Note that host numbers with all zeros or all ones are not supported. This achieves a 64:1 improvement in address space allocation on serial lines. It also assumes that you are including subnet zero and the broadcast.

Inter-Operability Issues with VLSM

Routers in a single area must agree on the network mask. IGRP does not support VLSM. So when information is redistributed from OSPF to IGRP, only a single mask will be used. The best way to make this work is to hide all VLSMs from IGRP. OSPF should summarize the networks to achieve one mask per network number.

The idea behind VLSMs is to offer more flexibility in dealing with dividing a major network into multiple subnets and still being able to maintain an adequate number of hosts in each subnet. Without VLSM, one subnet mask can only be applied to a major network. This would restrict the number of hosts given the number of subnets required. If you pick the mask such that you have enough subnets, you wouldn’t be able to allocate enough hosts in each subnet. The same is true for the hosts: a mask that allows enough hosts might not provide enough subnet space.

For example, suppose you were assigned a Class C network 192.214.11.0, and you need to divide that network into three subnets with 100 hosts in one subnet and 50 hosts for each of the remaining subnets. Ignoring the two end limits 0 and 255, you theoretically have available to you 256 addresses (192.214.11.0-192.214.11.255). This cannot be done without VLSM. Figure 5-19 shows an example of how you can use VLSM to segment a Class C address.

Figure 5-19  VLSM example.

There are a handful of subnet masks that can be used; remember that a mask should have a contiguous number of ones starting from the left and the rest of the bits being all zeros.
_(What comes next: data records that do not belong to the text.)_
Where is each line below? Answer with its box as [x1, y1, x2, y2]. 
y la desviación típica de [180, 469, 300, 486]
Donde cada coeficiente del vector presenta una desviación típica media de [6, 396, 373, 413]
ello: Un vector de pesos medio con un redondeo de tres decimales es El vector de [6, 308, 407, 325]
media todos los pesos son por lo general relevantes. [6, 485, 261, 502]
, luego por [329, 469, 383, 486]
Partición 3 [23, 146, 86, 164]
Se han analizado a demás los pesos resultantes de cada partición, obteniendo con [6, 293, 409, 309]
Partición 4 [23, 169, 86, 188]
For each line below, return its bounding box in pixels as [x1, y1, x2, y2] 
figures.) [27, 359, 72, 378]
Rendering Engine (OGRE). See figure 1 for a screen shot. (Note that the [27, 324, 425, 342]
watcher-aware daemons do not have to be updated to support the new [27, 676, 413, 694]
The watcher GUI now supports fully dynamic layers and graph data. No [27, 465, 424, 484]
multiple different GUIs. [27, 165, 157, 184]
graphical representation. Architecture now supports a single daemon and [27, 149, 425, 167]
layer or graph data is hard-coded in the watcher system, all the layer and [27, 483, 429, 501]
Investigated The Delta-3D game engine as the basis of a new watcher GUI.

As an example, some common VLSM configurations include the following:

•  For . . . 252 (1111 1100), the address space is divided into 64.

•  For . . . 248 (1111 1000), the address space is divided into 32.
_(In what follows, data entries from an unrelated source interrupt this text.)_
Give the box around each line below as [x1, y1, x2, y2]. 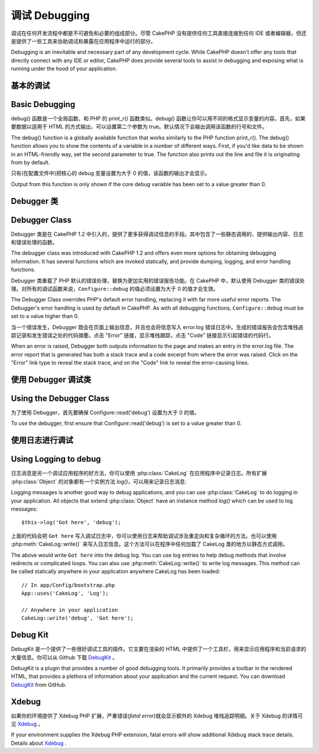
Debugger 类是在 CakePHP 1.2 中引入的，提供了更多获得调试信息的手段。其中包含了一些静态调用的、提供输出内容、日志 [11, 231, 304, 238]
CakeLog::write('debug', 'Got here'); [21, 615, 134, 622]
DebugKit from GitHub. [11, 681, 67, 688]
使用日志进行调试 [11, 435, 73, 446]
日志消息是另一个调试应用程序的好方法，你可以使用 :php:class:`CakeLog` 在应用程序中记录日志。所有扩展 [11, 470, 267, 477]
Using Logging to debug [11, 454, 102, 464]
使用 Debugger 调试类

•  For . . . 240 (1111 0000), the address space is divided into 16.

•  For . . . 224 (1110 0000), the address space is divided into 8.

•  For . . . 192 (1100 0000), the address space is divided into 4.
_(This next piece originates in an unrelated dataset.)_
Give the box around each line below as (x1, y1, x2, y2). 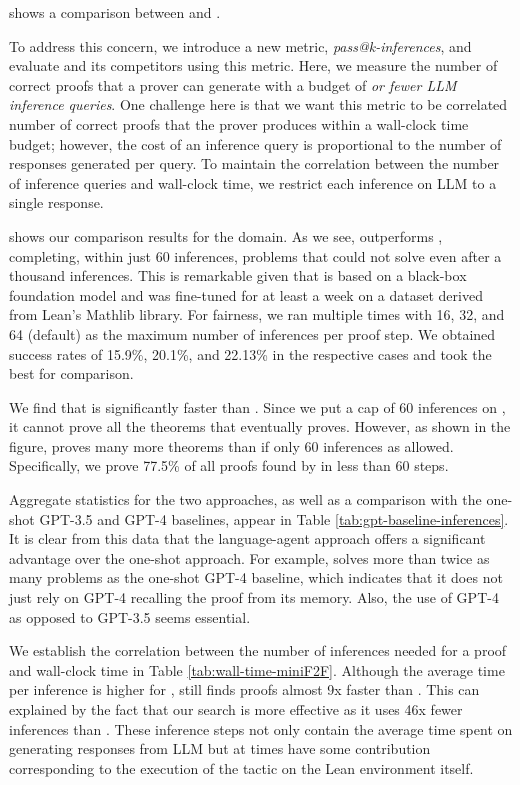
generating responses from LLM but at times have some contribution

•  For . . . 128 (1000 0000), the address space is divided into 2.

Without VLSM, you have the choice of using mask 255.255.255.128 and dividing the addresses into two subnets with 128 hosts each or using 255.255.255.192 and dividing the space into four subnets with 64 hosts each.

This would not meet the requirement. By using multiple masks you can use mask 128 and further subnet the second chunk of addresses with mask 192. Figure 5-20 shows the proper division of address space.

Figure 5-20  VLSM address distribution.

Now, be careful in allocating the IP addresses to each mask. After you assign an IP address to the router or to a host, you have used up the whole subnet for that segment. For example, if you assign 192.214.11.10 255.255.255.128 to E2, the whole range of addresses between 192.214.11.0 and 192.214.11.127 is consumed by E2. In the same way if you assign 192.214.11.160 255.255.255.128 to E2, the whole range of addresses between 192.214.11.128 and 192.214.11.255 is consumed by the E2 segment.